▶ The data

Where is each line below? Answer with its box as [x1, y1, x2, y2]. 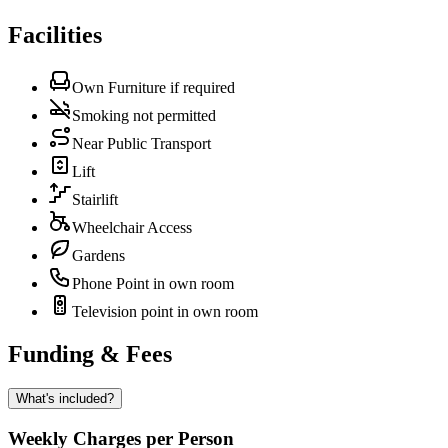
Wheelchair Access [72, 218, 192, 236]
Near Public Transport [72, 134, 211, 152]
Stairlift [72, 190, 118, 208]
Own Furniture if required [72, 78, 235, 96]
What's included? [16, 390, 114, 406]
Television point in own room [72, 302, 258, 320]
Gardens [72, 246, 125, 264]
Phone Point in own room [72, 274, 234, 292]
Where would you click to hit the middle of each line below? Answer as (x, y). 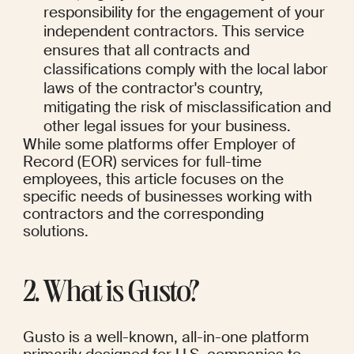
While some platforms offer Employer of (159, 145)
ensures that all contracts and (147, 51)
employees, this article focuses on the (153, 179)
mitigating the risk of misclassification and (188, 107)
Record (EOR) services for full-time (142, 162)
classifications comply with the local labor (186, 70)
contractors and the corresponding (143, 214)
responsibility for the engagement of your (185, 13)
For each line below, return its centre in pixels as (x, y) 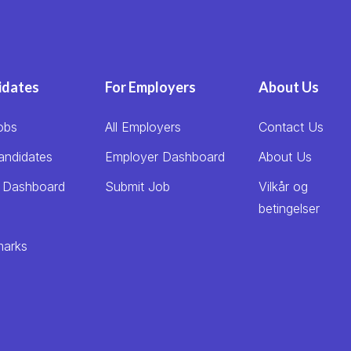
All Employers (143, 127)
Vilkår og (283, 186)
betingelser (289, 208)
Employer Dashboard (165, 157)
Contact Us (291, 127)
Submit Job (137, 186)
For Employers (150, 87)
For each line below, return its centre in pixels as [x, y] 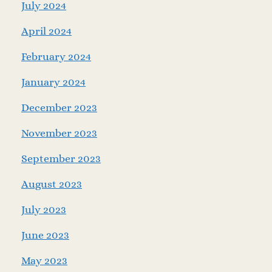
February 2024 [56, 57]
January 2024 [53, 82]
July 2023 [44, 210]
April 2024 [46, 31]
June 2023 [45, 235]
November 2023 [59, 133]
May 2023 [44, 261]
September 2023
* * *
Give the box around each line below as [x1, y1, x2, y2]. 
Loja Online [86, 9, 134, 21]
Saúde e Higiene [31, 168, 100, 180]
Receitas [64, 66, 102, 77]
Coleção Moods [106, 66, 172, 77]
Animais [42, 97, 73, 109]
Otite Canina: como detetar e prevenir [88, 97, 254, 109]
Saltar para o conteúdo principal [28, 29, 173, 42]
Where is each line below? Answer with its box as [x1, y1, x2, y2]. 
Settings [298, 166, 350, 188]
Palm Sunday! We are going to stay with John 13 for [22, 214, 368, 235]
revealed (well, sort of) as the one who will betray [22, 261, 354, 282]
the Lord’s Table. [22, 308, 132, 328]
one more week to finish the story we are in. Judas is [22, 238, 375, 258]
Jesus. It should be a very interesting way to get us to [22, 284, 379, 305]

▶ Task brief
Leaving pictures out, output the lines of the data above from the one with "Wheelchair Access [72, 218, 192, 236]" through the one with "ensures that all contracts and (147, 51)", word for word.

▶ Result of this task
Wheelchair Access [72, 218, 192, 236]
Near Public Transport [72, 134, 211, 152]
Stairlift [72, 190, 118, 208]
Own Furniture if required [72, 78, 235, 96]
What's included? [16, 390, 114, 406]
Television point in own room [72, 302, 258, 320]
Gardens [72, 246, 125, 264]
Phone Point in own room [72, 274, 234, 292]
Where would you click to hit the middle of each line below? Answer as (x, y). 
While some platforms offer Employer of (159, 145)
ensures that all contracts and (147, 51)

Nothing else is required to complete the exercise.